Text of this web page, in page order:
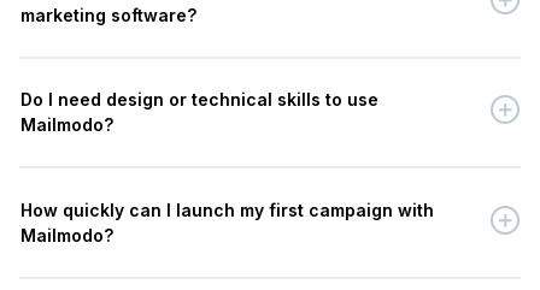
marketing software?
Do I need design or technical skills to use
Mailmodo?
How quickly can I launch my first campaign with
Mailmodo?
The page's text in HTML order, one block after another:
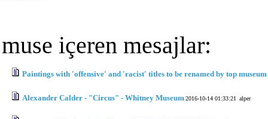
muse içeren mesajlar:
Paintings with 'offensive' and 'racist' titles to be renamed by top museum
Alexander Calder - "Circus" - Whitney Museum2016-10-14 01:33:21 alper
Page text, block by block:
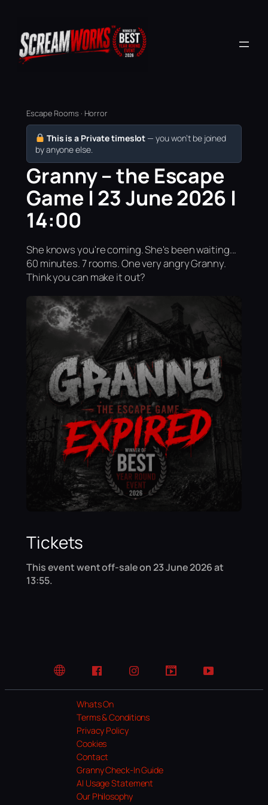
Escape Rooms · Horror
This is a Private timeslot — you won’t be joined
by anyone else.
Granny – the Escape
Game | 23 June 2026 |
14:00
She knows you're coming. She's been waiting...
60 minutes. 7 rooms. One very angry Granny.
Think you can make it out?
Tickets
This event went off-sale on 23 June 2026 at
13:55.
Website FacebookInstagramTikTok YouTube
Whats On
Terms & Conditions
Privacy Policy
Cookies
Contact
Granny Check-In Guide
AI Usage Statement
Our Philosophy
....................
■ **EXERCISE DETAILS**
The output must be every line of the records, printed exactly, with the pictures omitted.

■ **SOLUTION FOR THIS PROBLEM**
Text of this web page, in page order:
marketing software?
Do I need design or technical skills to use
Mailmodo?
How quickly can I launch my first campaign with
Mailmodo?
The page's text in HTML order, one block after another:
muse içeren mesajlar:
Paintings with 'offensive' and 'racist' titles to be renamed by top museum
Alexander Calder - "Circus" - Whitney Museum2016-10-14 01:33:21 alper
Page text, block by block:
Escape Rooms · Horror
This is a Private timeslot — you won’t be joined
by anyone else.
Granny – the Escape
Game | 23 June 2026 |
14:00
She knows you're coming. She's been waiting...
60 minutes. 7 rooms. One very angry Granny.
Think you can make it out?
Tickets
This event went off-sale on 23 June 2026 at
13:55.
Website FacebookInstagramTikTok YouTube
Whats On
Terms & Conditions
Privacy Policy
Cookies
Contact
Granny Check-In Guide
AI Usage Statement
Our Philosophy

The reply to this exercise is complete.